This was the first time I’ve seen Rich Hickey’s talk on Datomic, which lent great clarity to the product. As implemented, Datomic functions as an immutable database for philosophical reasons, although in practice it doesn’t manage it’s own storage, and may eventually support deletions to satisfy legal and compliance issues around privacy.
This database technology aims to solve common problems encountered in relational database systems: inability to reason about the current state of data, concurrency issues, challenges of viewing data as of a given time, mismatched metaphors between code and data, and various frustrating design patterns. Making data immutable and adding a time dimension to data allows a number of great simplifications, and produces an index resembling git history (although unlike git, you can’t rewrite history).
There are a number of possible implementations – naive approaches would copy data or build append-logs (as is typical in database rewrite logs), but the Datomic structures bear study, as they are all based on wide, short trees. Because data nodes are immutable, the contents of a tree won’t change, but only have new data added. This lets the db track novelty, and arranged as they have it currently, it appears that you can easily traverse the history as a range scan. Each tree-node has a series of pointers to other tree locations, based on various pre-indexed ways to traverse the tree.

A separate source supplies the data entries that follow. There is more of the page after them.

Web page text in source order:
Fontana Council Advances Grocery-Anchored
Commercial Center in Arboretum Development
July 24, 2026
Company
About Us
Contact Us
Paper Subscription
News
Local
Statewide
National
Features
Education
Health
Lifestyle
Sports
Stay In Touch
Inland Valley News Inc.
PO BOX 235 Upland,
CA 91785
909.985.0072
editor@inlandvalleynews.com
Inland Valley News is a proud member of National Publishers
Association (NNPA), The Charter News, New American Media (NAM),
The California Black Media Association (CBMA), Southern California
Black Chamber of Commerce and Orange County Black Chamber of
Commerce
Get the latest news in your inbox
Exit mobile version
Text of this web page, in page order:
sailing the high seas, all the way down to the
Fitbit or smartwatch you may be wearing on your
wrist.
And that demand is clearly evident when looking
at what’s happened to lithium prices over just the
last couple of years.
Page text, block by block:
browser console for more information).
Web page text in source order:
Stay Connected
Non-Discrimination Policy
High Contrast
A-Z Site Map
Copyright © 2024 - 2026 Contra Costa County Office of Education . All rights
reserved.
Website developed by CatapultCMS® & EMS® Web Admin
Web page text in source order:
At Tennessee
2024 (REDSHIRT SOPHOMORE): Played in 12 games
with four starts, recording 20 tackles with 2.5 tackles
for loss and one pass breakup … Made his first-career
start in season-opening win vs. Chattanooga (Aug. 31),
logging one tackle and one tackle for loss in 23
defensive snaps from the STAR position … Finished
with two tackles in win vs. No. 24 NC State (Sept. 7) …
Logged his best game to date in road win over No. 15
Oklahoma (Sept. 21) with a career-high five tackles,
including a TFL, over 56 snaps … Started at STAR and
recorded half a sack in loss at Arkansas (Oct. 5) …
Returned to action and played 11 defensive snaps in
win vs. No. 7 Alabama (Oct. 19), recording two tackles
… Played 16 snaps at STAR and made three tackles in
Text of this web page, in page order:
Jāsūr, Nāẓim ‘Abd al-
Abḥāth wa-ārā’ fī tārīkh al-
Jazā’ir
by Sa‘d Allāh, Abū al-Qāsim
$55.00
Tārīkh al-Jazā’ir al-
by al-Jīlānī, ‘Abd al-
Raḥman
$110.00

Architecturally, this can have many readers, which don’t require coordination (a query would specify the database/db version it queries against), but a single writer.

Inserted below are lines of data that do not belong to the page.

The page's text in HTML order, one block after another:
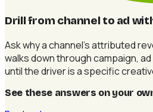
Drill from channel to ad
Ask why a channel's attributed
walks down through campaign,
until the driver is a specific
See these answers on your
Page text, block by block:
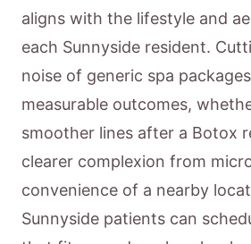
aligns with the lifestyle and
each Sunnyside resident.
noise of generic spa
measurable outcomes,
smoother lines after a Botox
clearer complexion from
convenience of a nearby
Sunnyside patients can
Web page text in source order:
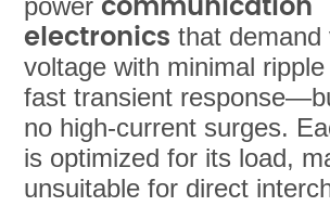
electronics that demand
voltage with minimal
fast transient
no high-current surges.
is optimized for its load,
unsuitable for direct
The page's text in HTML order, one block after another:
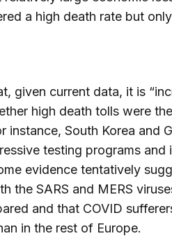
a high death rate but
given current data, it is
high death tolls were
instance, South Korea and
testing programs
evidence tentatively
the SARS and MERS
and that COVID
in the rest of Europe.
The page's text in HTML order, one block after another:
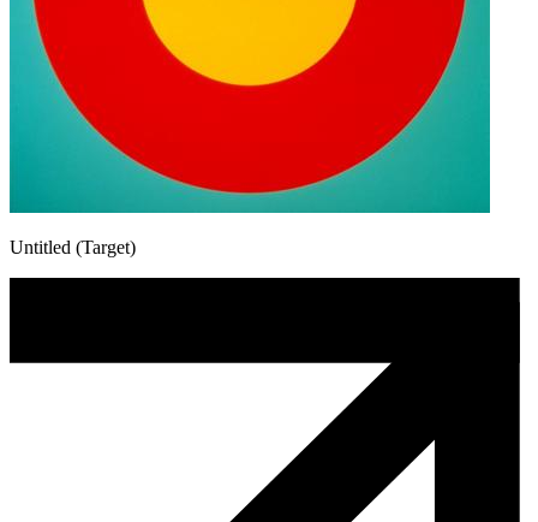
Untitled (Target)
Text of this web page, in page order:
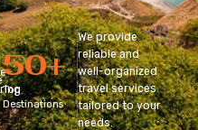
Top
Destinations
50+
We provide
reliable and
well-organized
travel services
tailored to your
needs.
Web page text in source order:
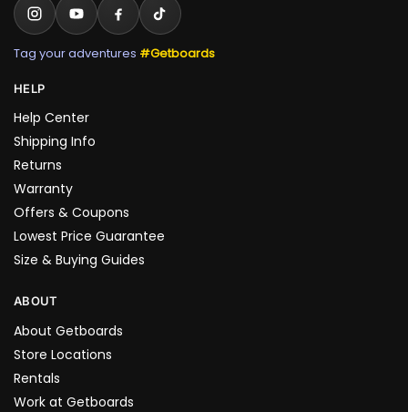
Tag your adventures #Getboards
HELP
Help Center
Shipping Info
Returns
Warranty
Offers & Coupons
Lowest Price Guarantee
Size & Buying Guides
ABOUT
About Getboards
Store Locations
Rentals
Work at Getboards
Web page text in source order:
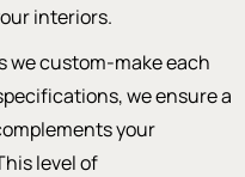
interiors.
we custom-make each
we ensure a
your
level of
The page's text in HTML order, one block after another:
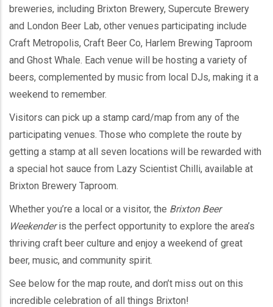
breweries, including Brixton Brewery, Supercute Brewery
and London Beer Lab, other venues participating include
Craft Metropolis, Craft Beer Co, Harlem Brewing Taproom
and Ghost Whale. Each venue will be hosting a variety of
beers, complemented by music from local DJs, making it a
weekend to remember.
Visitors can pick up a stamp card/map from any of the
participating venues. Those who complete the route by
getting a stamp at all seven locations will be rewarded with
a special hot sauce from Lazy Scientist Chilli, available at
Brixton Brewery Taproom.
Whether you’re a local or a visitor, the Brixton Beer
Weekenderis the perfect opportunity to explore the area’s
thriving craft beer culture and enjoy a weekend of great
beer, music, and community spirit.
See below for the map route, and don’t miss out on this
incredible celebration of all things Brixton!
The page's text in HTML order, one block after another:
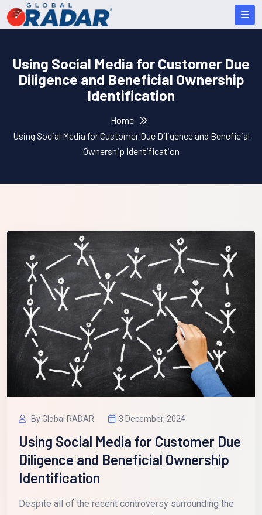
Using Social Media for Customer Due
Diligence and Beneficial Ownership
Identification
Home
Using Social Media for Customer Due Diligence and Beneficial
Ownership Identification
By Global RADAR 3 December, 2024
Using Social Media for Customer Due
Diligence and Beneficial Ownership
Identification
Despite all of the recent controversy surrounding the
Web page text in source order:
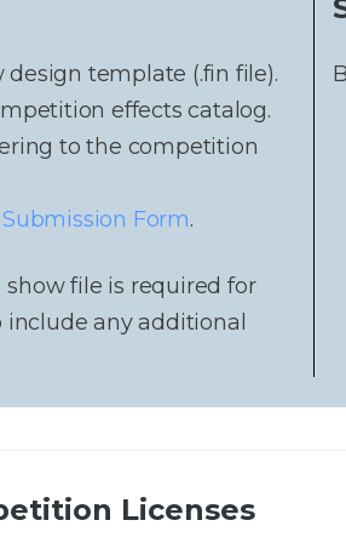
template (.fin file).
effects catalog.
to the competition
Submission Form.
show file is required for
include any additional
Licenses
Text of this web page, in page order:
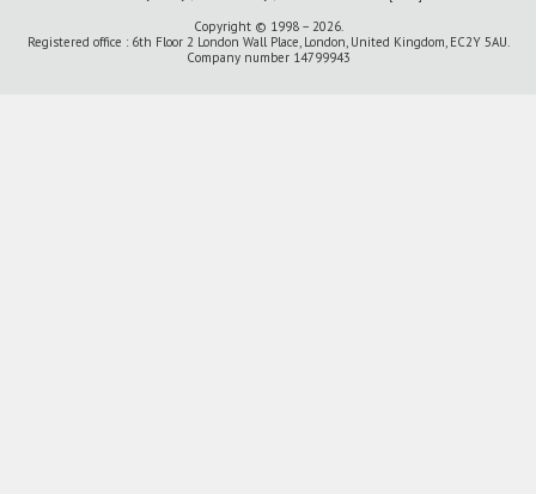
Copyright © 1998 – 2026.
Registered office : 6th Floor 2 London Wall Place, London, United Kingdom, EC2Y 5AU.
Company number 14799943

Data elements are designed to resemble facts (e.g. :noun :verb :object), so one might think of this as resembling a cell or row in a traditional database. Because these are immutable, they can also be cached anywhere, or cached split across machines, so a database could have arbitrary subsets of data in memory – query results are a merge-join of memory and disk storage. As I understood it, data is read into memory as segments (pages) like traditional databases.

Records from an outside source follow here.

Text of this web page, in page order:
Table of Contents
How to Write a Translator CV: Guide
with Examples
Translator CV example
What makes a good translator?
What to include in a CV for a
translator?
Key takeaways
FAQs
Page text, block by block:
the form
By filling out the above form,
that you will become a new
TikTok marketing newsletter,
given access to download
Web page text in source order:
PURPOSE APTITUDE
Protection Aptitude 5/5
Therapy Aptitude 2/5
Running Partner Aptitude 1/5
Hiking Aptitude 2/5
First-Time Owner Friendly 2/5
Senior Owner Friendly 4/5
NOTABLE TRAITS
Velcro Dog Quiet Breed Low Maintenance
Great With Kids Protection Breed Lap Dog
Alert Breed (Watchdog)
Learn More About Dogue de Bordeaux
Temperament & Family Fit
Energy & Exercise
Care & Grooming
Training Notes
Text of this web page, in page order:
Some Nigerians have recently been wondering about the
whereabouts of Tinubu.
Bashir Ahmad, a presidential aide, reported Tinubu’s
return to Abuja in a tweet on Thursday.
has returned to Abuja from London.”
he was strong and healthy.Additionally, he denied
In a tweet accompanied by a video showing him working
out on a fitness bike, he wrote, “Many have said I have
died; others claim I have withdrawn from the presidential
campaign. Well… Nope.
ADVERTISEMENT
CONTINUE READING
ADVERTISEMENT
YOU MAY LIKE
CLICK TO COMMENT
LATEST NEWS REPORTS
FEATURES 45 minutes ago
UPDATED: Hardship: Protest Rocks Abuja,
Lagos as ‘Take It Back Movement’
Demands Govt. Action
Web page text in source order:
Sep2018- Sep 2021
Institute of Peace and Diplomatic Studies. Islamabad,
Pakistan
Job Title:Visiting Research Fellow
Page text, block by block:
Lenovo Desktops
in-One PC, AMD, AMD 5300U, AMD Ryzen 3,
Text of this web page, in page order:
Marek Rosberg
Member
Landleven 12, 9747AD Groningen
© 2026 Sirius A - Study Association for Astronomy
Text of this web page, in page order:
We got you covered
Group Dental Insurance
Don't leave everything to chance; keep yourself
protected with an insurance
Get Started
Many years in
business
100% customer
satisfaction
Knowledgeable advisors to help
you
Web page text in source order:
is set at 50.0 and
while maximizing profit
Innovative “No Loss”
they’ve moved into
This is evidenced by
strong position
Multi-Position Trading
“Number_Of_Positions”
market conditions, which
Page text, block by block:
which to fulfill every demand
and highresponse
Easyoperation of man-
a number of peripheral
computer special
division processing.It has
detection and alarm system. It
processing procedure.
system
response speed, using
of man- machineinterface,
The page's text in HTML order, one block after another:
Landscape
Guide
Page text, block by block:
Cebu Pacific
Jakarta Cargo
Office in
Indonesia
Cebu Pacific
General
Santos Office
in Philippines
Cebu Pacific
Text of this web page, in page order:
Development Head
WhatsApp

This is designed to take a functional approach to database programming, so instead of running a query inside a database, you run a function on a database, e.g. f(db) -> results. This has great potential – ease of mocking data, running hypothetical inserts to see the result, passing custom code in database queries. Notably, this is not necessarily intended to work well for very large data (click streams) or non-functional uses of a database (i.e. anything that uses a db as a global variable, such as a counter).